(Dataset entries)

━━━━━━━━━━

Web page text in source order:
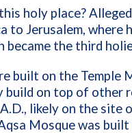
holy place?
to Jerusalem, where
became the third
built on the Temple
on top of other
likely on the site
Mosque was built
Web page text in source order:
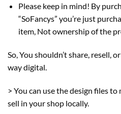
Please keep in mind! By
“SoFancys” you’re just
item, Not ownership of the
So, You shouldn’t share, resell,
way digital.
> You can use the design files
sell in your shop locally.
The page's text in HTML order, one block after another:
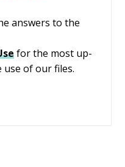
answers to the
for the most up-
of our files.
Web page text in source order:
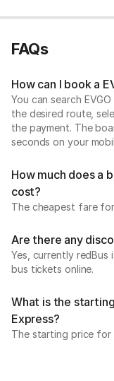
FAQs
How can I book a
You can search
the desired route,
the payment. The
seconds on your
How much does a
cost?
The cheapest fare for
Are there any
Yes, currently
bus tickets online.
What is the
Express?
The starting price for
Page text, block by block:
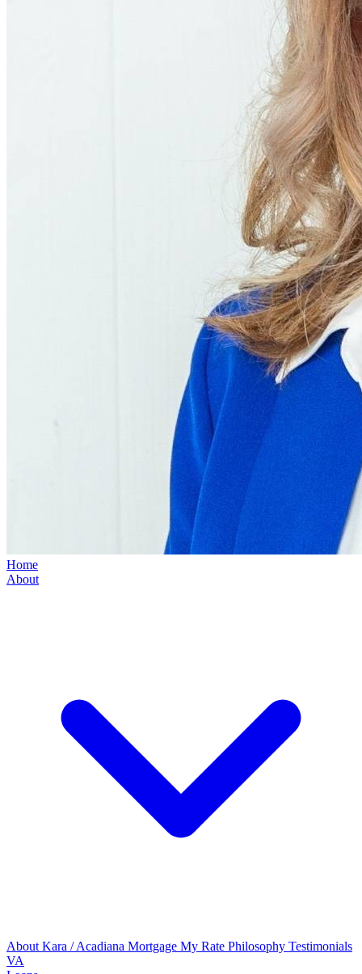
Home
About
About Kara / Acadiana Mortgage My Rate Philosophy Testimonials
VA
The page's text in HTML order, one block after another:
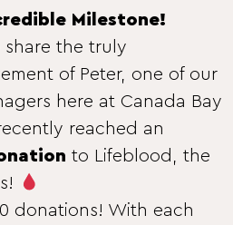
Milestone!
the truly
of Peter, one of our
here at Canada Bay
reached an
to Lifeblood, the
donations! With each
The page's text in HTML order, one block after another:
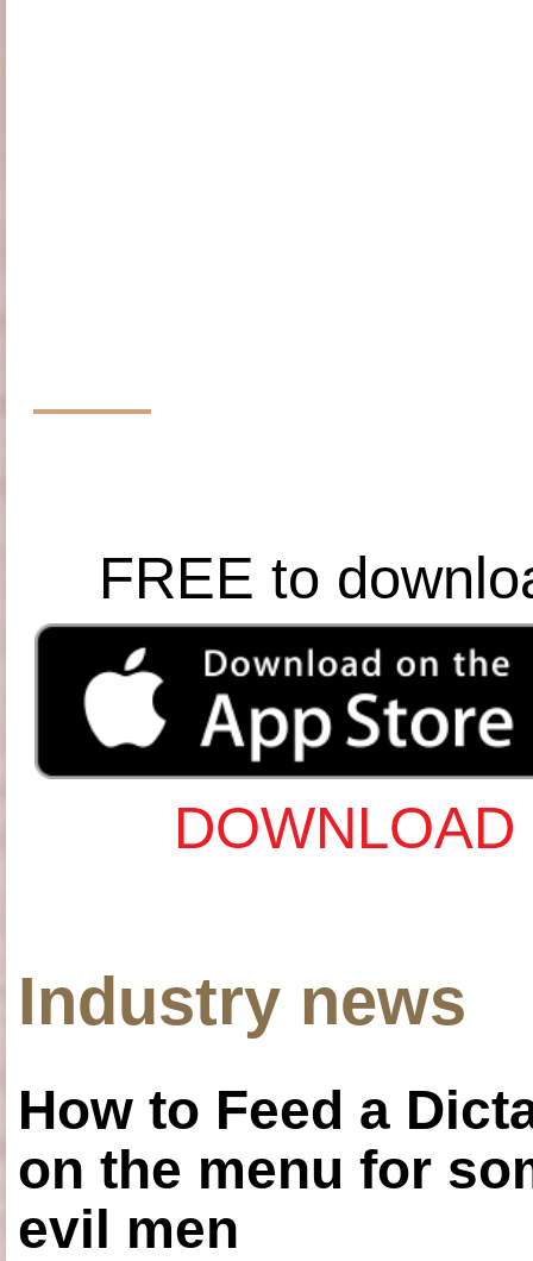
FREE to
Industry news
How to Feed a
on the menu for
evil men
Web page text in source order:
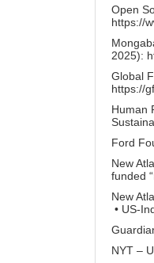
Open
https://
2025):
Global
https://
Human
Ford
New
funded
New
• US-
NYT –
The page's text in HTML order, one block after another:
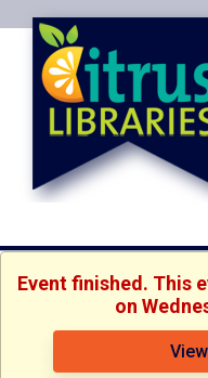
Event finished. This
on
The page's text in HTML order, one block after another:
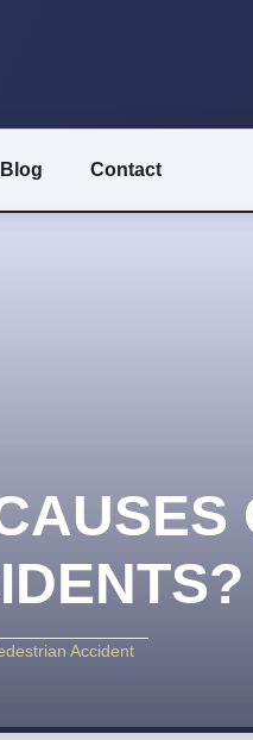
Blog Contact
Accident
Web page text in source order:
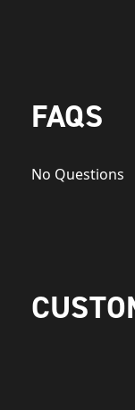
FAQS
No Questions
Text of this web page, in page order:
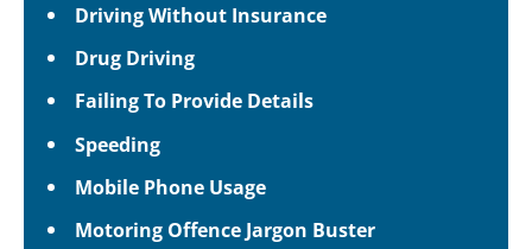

━━━━━━━━━━

Your assignment ▸ Set down each entry above word for word, without its pictures.

Answer box ▸
Web page text in source order:
holy place?
to Jerusalem, where
became the third
built on the Temple
on top of other
likely on the site
Mosque was built
Web page text in source order:
Please keep in mind! By
“SoFancys” you’re just
item, Not ownership of the
So, You shouldn’t share, resell,
way digital.
> You can use the design files
sell in your shop locally.
The page's text in HTML order, one block after another:
answers to the
for the most up-
of our files.
Web page text in source order:
FAQs
How can I book a
You can search
the desired route,
the payment. The
seconds on your
How much does a
cost?
The cheapest fare for
Are there any
Yes, currently
bus tickets online.
What is the
Express?
The starting price for
Page text, block by block:
Home
About
About Kara / Acadiana Mortgage My Rate Philosophy Testimonials
VA
The page's text in HTML order, one block after another:
Milestone!
the truly
of Peter, one of our
here at Canada Bay
reached an
to Lifeblood, the
donations! With each
The page's text in HTML order, one block after another:
FREE to
Industry news
How to Feed a
on the menu for
evil men
Web page text in source order:
Open
https://
2025):
Global
https://
Human
Ford
New
funded
New
• US-
NYT –
The page's text in HTML order, one block after another:
Event finished. This
on
The page's text in HTML order, one block after another:
Blog Contact
Accident
Web page text in source order:
FAQS
No Questions
Text of this web page, in page order:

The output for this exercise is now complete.